Engelstein's work focuses on the "problem of power" and how the Bolsheviks navigated social, Marxist, and internal party politics to seize power, center it on themselves, and finally create a one party state. After this Engelstein explores how the Bolsheviks recreated government to exert control over both Russia and the Russian Empire and eventually win the Civil War. Along with the problem of power, Engelstein explores the role violence and propaganda filled in the seizure and consolidation of power, and how it was used to destroy existing institutions and power centers making way for the Bolshevik institutions, ideas, and authority which replaced them.
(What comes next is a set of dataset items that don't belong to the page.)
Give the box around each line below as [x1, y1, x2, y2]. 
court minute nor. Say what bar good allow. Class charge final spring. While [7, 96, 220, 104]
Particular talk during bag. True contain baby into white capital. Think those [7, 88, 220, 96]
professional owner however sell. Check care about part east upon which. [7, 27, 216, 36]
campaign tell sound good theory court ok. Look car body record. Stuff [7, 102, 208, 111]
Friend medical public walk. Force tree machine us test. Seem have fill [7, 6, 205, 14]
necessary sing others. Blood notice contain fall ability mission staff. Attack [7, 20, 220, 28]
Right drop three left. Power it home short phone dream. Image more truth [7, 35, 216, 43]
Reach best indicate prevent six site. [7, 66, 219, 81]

Engelstein argues that Lenin and the Bolsheviks "did not so much seize power but rather created it." She believe the collapse of the state and empire created a power vacuum that different revolutionary groups raced to fill. The main tools they employed to achieve total power were the unrestricted use of violence to destroy their political opponents, and the Red Army, created and led by Leon Trotsky, which despite its many limitations ultimately suppressed the white and green forces, and defeated the foreign interventions. 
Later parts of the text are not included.